» **Material supplied**

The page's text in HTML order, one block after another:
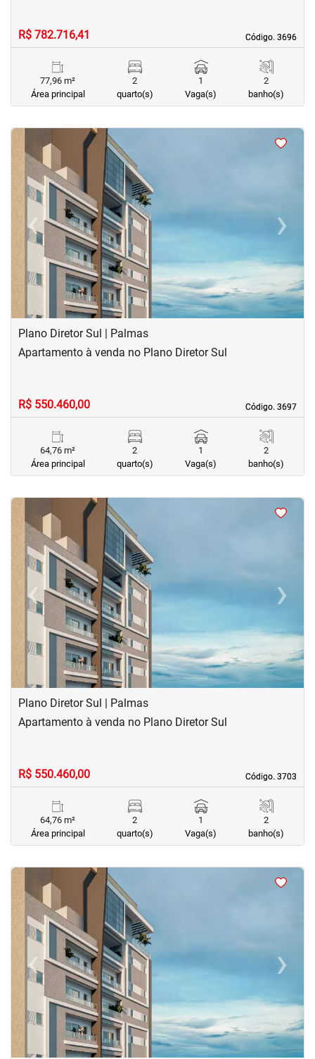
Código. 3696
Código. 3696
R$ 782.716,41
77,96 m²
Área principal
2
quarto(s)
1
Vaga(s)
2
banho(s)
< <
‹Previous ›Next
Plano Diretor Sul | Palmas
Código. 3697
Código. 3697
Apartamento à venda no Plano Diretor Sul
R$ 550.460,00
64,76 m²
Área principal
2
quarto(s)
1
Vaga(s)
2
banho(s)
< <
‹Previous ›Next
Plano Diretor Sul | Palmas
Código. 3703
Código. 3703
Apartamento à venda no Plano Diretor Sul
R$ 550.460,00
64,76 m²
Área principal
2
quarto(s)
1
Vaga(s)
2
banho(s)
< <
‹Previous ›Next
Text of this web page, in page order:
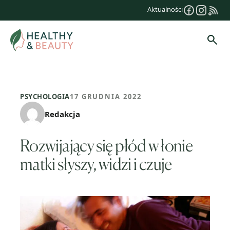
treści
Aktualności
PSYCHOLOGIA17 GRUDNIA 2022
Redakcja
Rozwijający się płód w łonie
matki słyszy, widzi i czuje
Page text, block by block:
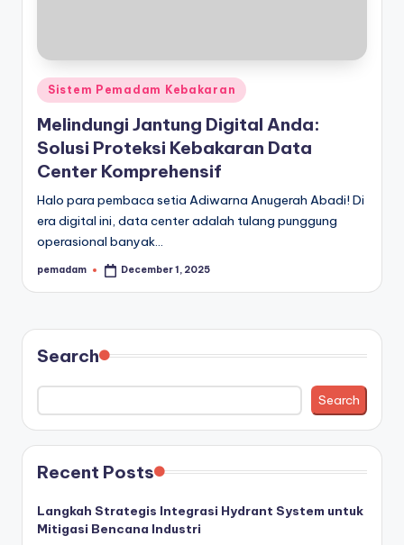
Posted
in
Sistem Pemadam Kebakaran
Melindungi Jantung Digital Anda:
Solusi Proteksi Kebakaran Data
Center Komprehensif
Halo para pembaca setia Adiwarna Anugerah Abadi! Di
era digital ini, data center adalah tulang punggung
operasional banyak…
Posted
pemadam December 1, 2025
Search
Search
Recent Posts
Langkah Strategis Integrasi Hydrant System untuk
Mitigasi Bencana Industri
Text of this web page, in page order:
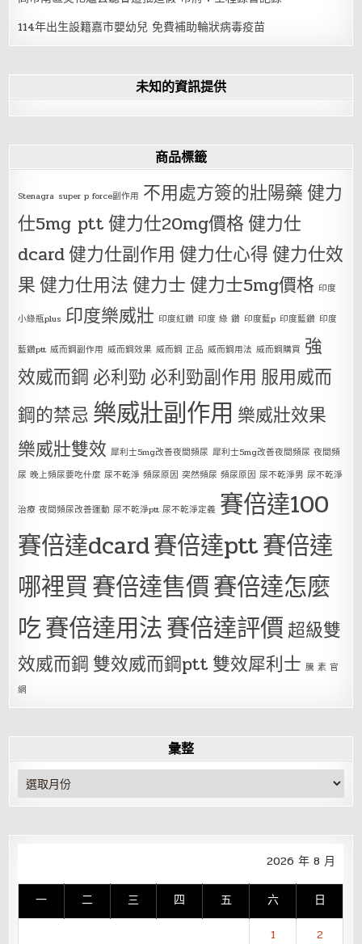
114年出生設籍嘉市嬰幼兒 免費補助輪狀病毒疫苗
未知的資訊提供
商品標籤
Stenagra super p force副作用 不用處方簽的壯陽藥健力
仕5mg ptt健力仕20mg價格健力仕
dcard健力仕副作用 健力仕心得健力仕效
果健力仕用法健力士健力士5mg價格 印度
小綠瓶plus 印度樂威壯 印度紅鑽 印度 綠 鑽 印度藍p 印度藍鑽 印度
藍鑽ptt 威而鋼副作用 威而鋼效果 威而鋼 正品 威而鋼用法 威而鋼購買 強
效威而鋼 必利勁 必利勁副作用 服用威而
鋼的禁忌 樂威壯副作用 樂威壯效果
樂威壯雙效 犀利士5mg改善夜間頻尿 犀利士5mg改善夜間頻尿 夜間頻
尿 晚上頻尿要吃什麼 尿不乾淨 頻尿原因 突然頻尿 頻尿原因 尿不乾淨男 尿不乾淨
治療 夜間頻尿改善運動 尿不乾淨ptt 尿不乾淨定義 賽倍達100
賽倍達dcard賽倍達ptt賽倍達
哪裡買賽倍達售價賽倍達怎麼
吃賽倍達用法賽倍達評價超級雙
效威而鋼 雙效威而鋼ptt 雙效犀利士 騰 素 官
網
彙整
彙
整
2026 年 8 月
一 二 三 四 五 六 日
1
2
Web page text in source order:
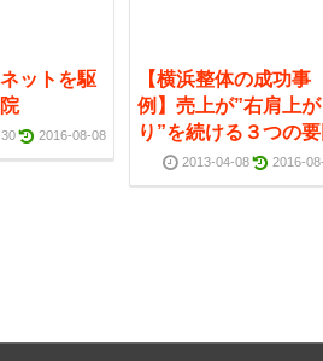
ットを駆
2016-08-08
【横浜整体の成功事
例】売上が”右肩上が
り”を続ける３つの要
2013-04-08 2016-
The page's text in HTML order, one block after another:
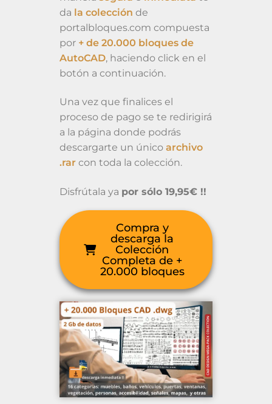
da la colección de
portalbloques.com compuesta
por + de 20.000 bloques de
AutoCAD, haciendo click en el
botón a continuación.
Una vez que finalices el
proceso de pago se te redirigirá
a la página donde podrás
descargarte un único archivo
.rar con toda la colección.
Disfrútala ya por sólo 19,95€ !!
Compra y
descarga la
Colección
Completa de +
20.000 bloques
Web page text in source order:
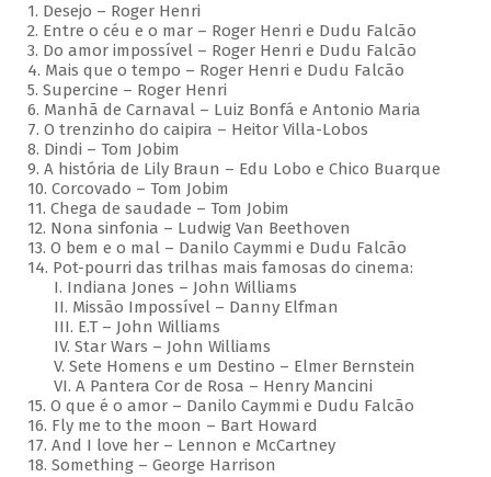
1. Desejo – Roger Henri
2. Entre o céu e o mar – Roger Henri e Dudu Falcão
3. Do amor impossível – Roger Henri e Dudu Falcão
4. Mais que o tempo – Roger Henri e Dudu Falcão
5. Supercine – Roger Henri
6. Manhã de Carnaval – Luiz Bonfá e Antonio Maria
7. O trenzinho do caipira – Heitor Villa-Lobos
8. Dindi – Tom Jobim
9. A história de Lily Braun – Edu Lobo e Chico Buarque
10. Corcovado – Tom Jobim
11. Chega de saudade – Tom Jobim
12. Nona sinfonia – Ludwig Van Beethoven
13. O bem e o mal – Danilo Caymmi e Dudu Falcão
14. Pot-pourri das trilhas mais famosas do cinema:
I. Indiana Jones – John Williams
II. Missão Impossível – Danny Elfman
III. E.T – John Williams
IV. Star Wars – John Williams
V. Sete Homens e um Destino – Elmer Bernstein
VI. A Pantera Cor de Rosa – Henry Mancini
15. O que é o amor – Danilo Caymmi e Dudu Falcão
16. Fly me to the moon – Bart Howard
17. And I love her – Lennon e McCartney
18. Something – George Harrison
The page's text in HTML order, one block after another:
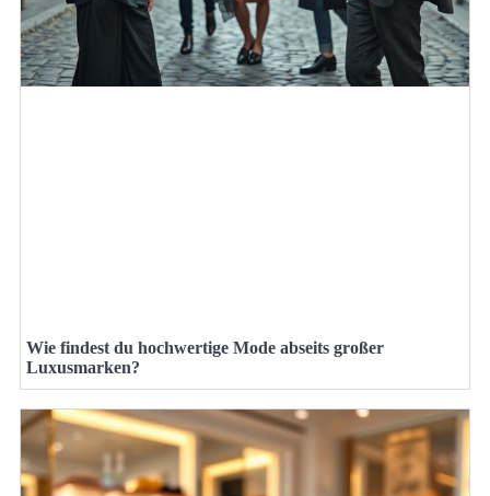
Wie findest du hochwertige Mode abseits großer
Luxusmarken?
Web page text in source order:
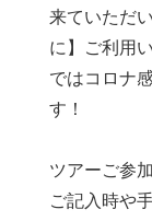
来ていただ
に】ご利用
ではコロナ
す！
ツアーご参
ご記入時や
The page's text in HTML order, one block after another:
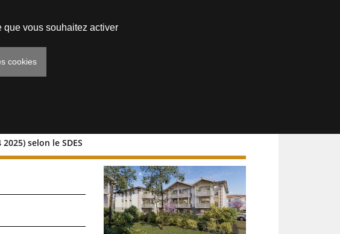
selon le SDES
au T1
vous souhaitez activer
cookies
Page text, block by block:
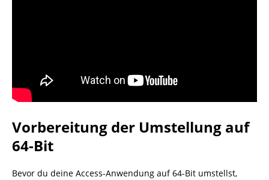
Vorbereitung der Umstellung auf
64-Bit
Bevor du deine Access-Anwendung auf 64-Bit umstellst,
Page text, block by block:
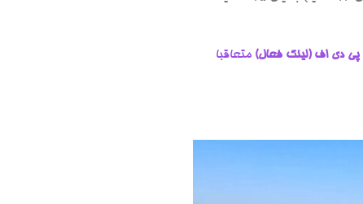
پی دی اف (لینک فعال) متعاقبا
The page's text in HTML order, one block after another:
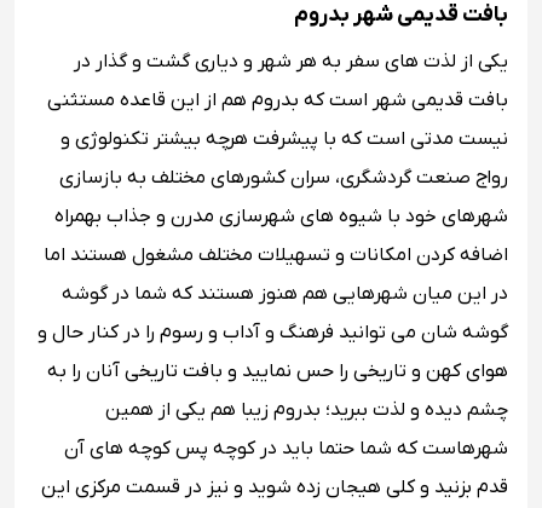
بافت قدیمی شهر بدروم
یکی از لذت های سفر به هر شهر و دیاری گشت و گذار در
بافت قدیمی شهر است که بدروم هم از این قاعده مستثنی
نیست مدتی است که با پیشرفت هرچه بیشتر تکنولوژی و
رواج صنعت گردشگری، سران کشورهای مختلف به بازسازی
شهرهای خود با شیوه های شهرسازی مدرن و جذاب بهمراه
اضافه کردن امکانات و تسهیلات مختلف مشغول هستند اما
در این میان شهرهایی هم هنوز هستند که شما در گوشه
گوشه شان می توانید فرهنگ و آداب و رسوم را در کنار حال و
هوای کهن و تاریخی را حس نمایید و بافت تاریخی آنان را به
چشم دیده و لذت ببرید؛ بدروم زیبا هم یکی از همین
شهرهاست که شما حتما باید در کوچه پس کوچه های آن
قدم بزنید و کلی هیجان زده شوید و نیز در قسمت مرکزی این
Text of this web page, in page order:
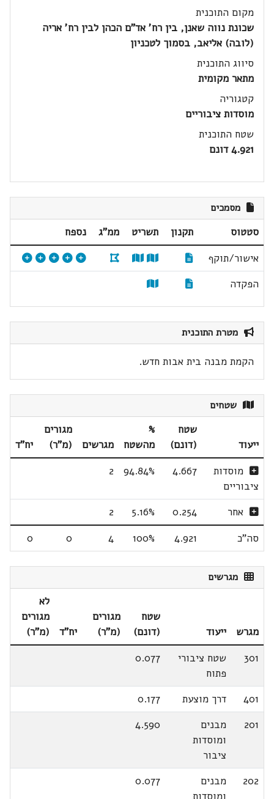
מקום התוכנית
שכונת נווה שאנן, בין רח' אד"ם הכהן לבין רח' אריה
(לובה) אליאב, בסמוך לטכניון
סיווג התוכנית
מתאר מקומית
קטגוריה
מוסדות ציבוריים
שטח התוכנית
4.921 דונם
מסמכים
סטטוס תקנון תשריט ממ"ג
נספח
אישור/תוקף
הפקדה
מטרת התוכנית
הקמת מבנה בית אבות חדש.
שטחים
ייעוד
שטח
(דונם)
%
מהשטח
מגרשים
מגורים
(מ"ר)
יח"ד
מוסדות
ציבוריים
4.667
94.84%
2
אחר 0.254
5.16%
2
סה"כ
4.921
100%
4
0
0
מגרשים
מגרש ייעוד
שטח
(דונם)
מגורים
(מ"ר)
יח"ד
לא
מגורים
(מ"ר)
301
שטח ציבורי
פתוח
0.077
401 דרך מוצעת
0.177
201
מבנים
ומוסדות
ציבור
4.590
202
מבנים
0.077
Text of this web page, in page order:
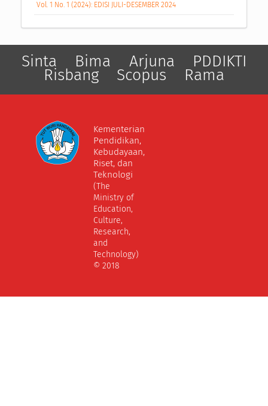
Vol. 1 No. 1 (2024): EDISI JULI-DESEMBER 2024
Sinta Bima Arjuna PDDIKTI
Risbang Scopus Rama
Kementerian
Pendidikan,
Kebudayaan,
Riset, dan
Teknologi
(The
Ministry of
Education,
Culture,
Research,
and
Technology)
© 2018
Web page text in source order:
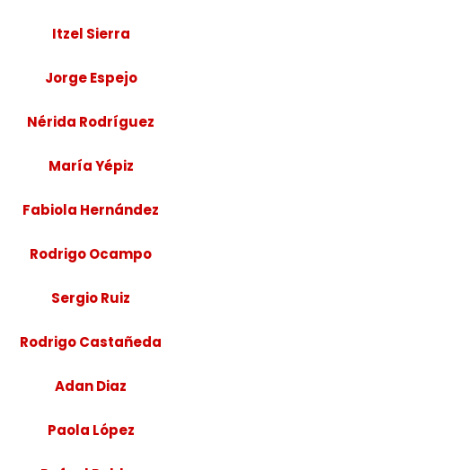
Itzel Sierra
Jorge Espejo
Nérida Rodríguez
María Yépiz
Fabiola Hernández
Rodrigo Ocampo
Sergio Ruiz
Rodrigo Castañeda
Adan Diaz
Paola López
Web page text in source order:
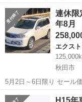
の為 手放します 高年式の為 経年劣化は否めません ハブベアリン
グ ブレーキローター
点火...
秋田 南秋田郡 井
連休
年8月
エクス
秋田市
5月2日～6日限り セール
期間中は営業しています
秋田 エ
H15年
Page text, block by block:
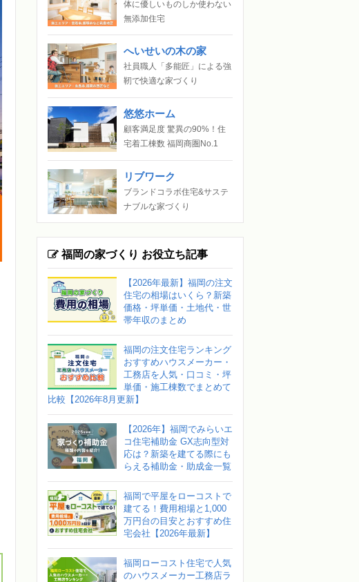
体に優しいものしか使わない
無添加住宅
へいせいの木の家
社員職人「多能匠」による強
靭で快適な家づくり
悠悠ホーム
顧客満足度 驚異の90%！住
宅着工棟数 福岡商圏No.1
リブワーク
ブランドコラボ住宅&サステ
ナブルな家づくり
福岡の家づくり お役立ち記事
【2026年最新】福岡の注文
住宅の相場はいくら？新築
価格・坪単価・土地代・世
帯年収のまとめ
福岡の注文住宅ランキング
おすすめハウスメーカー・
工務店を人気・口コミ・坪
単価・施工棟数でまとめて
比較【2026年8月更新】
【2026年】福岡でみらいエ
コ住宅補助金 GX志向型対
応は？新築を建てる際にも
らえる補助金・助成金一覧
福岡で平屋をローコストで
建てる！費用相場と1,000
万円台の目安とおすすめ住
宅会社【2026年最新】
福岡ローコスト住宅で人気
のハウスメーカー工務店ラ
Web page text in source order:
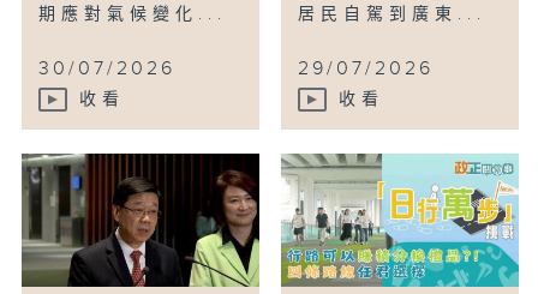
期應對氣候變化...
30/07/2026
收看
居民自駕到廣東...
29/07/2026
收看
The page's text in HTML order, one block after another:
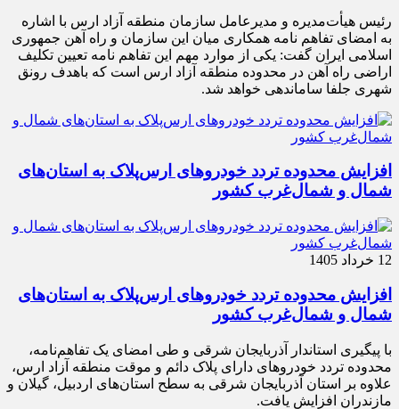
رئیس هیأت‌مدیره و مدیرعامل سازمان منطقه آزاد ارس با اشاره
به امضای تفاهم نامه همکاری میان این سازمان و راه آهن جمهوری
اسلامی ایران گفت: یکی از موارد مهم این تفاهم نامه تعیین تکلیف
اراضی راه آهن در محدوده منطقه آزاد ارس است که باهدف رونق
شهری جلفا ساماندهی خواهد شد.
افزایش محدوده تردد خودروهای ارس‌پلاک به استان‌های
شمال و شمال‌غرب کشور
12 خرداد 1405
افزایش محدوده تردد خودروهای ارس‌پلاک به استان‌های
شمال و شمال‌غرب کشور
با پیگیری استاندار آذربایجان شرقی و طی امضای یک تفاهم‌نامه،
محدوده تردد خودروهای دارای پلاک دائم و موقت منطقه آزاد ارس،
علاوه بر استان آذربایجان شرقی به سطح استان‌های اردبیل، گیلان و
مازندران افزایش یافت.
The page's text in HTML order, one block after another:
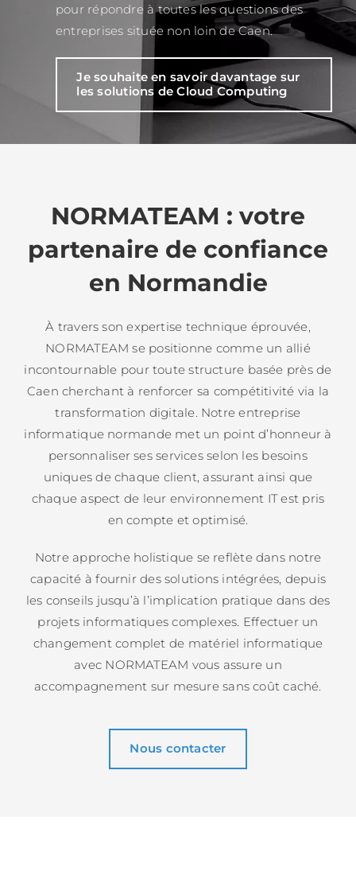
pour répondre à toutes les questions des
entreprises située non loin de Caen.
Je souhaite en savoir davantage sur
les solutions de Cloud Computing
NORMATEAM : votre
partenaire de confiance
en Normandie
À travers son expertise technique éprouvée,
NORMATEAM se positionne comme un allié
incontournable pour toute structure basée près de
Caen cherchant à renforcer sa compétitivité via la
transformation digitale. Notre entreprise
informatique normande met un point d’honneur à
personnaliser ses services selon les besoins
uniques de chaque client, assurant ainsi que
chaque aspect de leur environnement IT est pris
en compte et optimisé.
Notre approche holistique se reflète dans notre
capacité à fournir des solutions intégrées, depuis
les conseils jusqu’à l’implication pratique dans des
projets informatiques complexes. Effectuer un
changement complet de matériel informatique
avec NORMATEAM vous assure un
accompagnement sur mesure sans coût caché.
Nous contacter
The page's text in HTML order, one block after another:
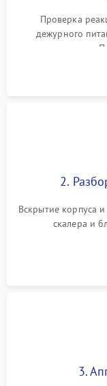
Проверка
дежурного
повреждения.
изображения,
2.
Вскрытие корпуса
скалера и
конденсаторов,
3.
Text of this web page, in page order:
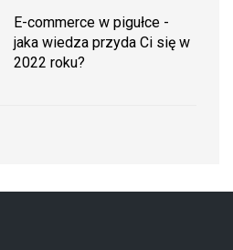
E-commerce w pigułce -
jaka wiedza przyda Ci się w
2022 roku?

» **Work to be completed**
Each line containing the word "سازمان" needs to be copied from the data above.

» **Written answer**
رئیس هیأت‌مدیره و مدیرعامل سازمان منطقه آزاد ارس با اشاره
به امضای تفاهم نامه همکاری میان این سازمان و راه آهن جمهوری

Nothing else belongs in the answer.